Exercise input =>
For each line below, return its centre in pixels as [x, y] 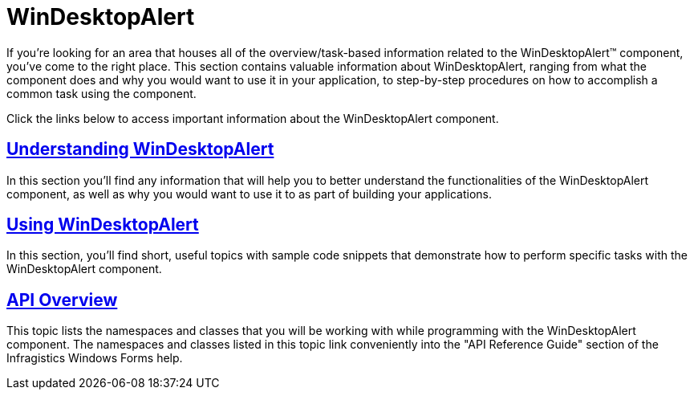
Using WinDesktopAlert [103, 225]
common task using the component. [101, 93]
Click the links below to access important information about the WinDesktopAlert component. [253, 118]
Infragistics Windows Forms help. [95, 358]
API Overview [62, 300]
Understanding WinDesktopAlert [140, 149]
---
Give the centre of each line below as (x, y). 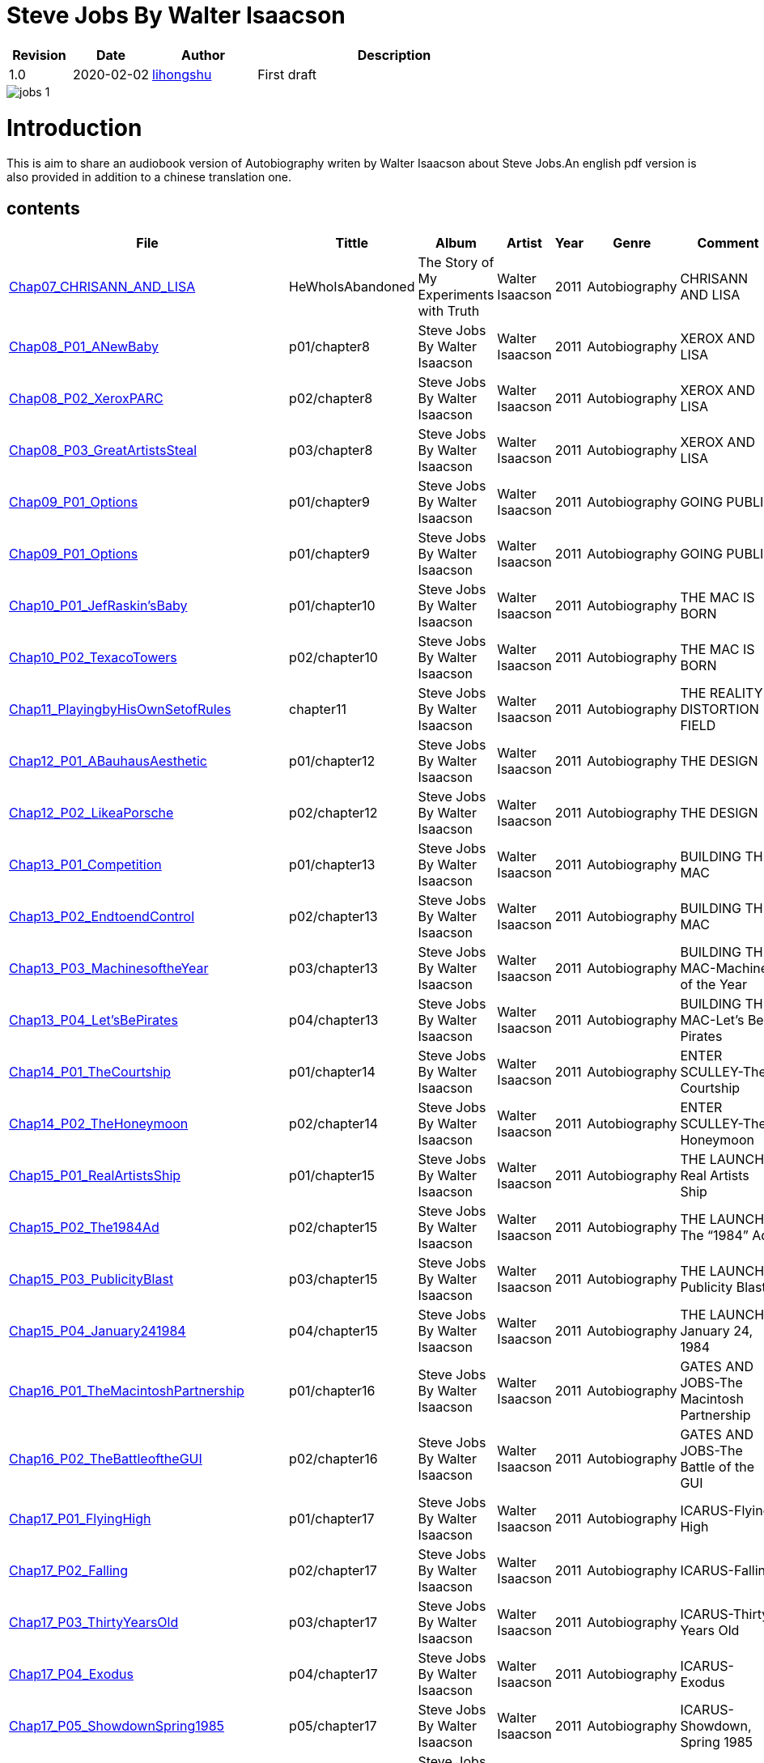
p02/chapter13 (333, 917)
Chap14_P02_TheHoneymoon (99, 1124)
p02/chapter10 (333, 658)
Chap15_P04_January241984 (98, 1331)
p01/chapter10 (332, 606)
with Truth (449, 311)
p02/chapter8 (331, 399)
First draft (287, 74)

Directions for this task =>
Out of the entries, pull every line that mentions "component".

Output of the task =>
common task using the component. [101, 93]
Click the links below to access important information about the WinDesktopAlert component. [253, 118]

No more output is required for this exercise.